Ortak çalışmanın eseri
Bu noktaya gelirken dikkat edilmesi gereken en önemli hususun, federasyonun kulüplerle yaptığı ortak çalışmalar olduğunu gözlemliyorum. Ufak yaşta kulüp alt yapılarına gelen körpecik gençler, burada değerli idareci ve antrenörlerin bilinçli çalışmalarıyla basketbol arenasına çıkmaktalar. Federasyon da her sene Yıldız, Genç, Ümit ve A Milli kategorilerinde her birine ayrı ayrı uluslararası platfomlarda 20’nin üzerinde hazırlık ve Avrupa Şampiyonası maçı oynatarak, kulüplerle birlikte ülke basketboluna devamlı yeni basketbolcular kazandırmaktadır.
2000 yılında Milli Takımlar Genel Menajerliği görevine geldiğimde, A Milli Takımımızı 31 basketbolcu arasından seçmiştik. 2005 Avrupa Şampiyonası’nı hedeflediğimiz şu günlerde yeni antrenörümüz Tanjeviç’in 16 kişilik aday kadroyu 50’yi aşkın basketbolcu arasında seçmesi, 4 senede katedilen mesafenin büyüklüğünü gösteriyor. Kurulan bu sistemin sağlıklı bir şekilde yürütülmesinin ise gerek kulüplerimizin, gerekse federasyonumuzunmali açıdan güçlenmesine bağlı olduğunu düşünüyorum...
Destek olmak şart
Bu konunun halledilmesi ise sponsorlardan alınan katkının yanında televizyon yayın geliri konusunun çözüme kavuşmasına bağlıdır. Bu gerçeği artık sorumlu tarafların görmesi, görsel medyanın kısıtlı mali imkanlarla elde ettiğimiz başarılara acilen sahip çıkıp, haber ve maddi katkı olarak futbola gösterdileri ilgiyi biraz da basketbola kaydırmaları gerektiğine yürekten inanıyorum.
Yunanistan’da oynanan Yıldızlar Avrupa Şampiyonası’nda 11 ay önce kurduğumuz takımımız ve 22 hazırlık maçı ile bu turnuva için hazırladığımız oyuncularımız, müthiş bir performans göstererek grupta üstünlük sağladıkları Fransa’ya (üç yenilgili) yarı finalde yenilerek tek mağlubiyetle üçüncü olmaları, Avrupa’da büyük ses getirdi.
Hepinize teşekkürler
İspanya’da ise Gençler Avrupa Şampiyonası’nda en önemli oyuncularımızdan Ersan İlyasova’nın sakatlığı nedeniyle kadroda olmamasına karşın rakiplerinden bir yaş küçük 8 oyuncumuzla gençlerde tarihimizin en iyi derecesi olan Avrupa ikinciliğini elde etmemizi de büyük bir başarı olarak görüyorum. Yıldız ve Genç Milli Takımımız da yer alan bir çok yeteneğin kısa bir dönem içinde A Milli Takım kadrosu içine gireceklerini görmek, Türk basketbolunun geleceği açısından sevindirici.

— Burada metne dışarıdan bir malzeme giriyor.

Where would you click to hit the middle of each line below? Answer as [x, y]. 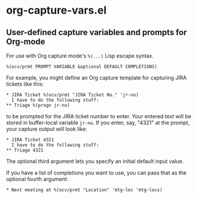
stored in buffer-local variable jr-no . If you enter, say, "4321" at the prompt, [98, 123]
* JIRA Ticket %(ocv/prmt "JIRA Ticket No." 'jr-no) [72, 95]
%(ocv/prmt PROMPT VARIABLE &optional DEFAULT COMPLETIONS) [82, 67]
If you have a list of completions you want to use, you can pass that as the [96, 173]
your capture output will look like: [47, 129]
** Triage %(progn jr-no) [38, 105]
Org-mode [26, 41]
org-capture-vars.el [56, 10]
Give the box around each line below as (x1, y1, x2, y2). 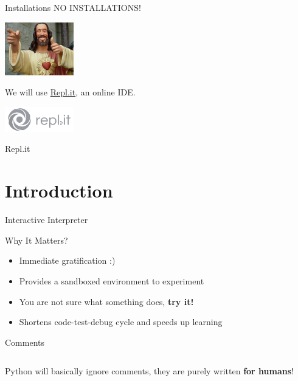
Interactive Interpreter (5, 213, 88, 226)
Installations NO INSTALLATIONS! (5, 1, 141, 13)
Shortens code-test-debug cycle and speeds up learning (19, 315, 223, 328)
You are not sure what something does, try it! (19, 295, 194, 307)
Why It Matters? (5, 233, 68, 246)
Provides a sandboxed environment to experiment (19, 274, 204, 287)
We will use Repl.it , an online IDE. (5, 86, 136, 98)
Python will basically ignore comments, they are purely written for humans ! (5, 365, 294, 377)
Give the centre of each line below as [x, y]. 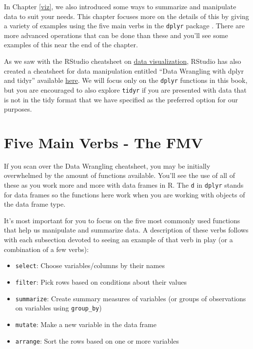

Bu başarılarla Türkiye’de büyük sevinç yaratan yıldız ve genç takımlarımızın antrenörleri Orhun Ene ve Nihatİziç nezdinde tüm idari ve teknik ekiplerimiz ile bu gençlere yatırım yapıp yetiştiren ve milli takımlarımıza yollayan kulüplerimizin değerli idareci ve antrenörlerini kutluyorum.
BÜYÜK GURUR
Genç Milli Takımımız İspanya’da Avrupa ikinciliği kazanırken, Hakan Demirel de sergilediği performansla Avrupa’nın en iyi beşine seçilme gururu yaşadı.